The Application Controller will create a new ConfigMap named argocd-app-controller-shard-cm to store the Controller <-> Shard mapping. The mapping would look like below for each shard:

  1. ShardNumber : 0
  2. ControllerName : "argocd-application-controller-hydrxyt"
  3. HeartbeatTime : "2009-11-17 20:34:58.651387237 +0000 UTC"
  • ControllerName: Stores the hostname of the Application Controller pod
  • ShardNumber : Stores the shard number managed by the controller pod
  • HeartbeatTime: Stores the last time this heartbeat was updated.
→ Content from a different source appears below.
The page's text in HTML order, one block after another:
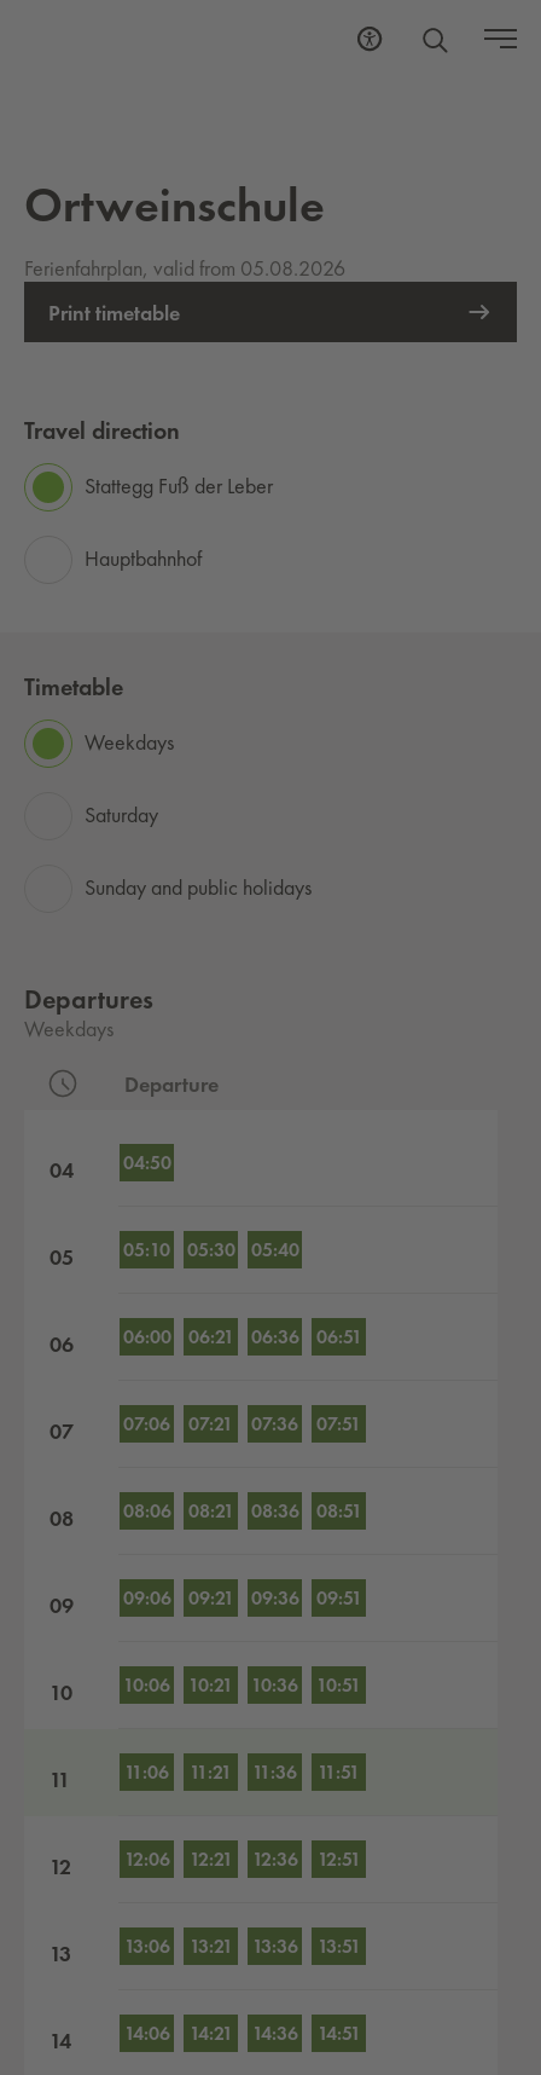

Controller Shard Mapping is updated in the ConfigMap during each readiness probe check of the pod, that is every 10 seconds (otherwise as configured). The controller will acquire the shard during every iteration of readiness probe check and try to update the ConfigMap with the HeartbeatTime. The default HeartbeatDuration after which the heartbeat should be updated is 10 seconds. If the ConfigMap was not updated for any controller pod for more than 3 * HeartbeatDuration, then the readiness probe for the application pod is marked as Unhealthy. To increase the default HeartbeatDuration, you can set the environment variable ARGOCD_CONTROLLER_HEARTBEAT_TIME with the desired value.

The new sharding mechanism does not monitor the environment variable ARGOCD_CONTROLLER_REPLICAS but instead reads the replica count directly from the Application Controller Deployment. The controller identifies the change in the number of replicas by comparing the replica count in the Application Controller Deployment and the number of mappings in the argocd-app-controller-shard-cm ConfigMap.

In the scenario when the number of Application Controller replicas increases, a new entry is added to the list of mappings in the argocd-app-controller-shard-cm ConfigMap and the cluster distribution is triggered to re-distribute the clusters.

In the scenario when the number of Application Controller replicas decreases, the mappings in the argocd-app-controller-shard-cm ConfigMap are reset and every controller acquires the shard again thus triggering the re-distribution of the clusters.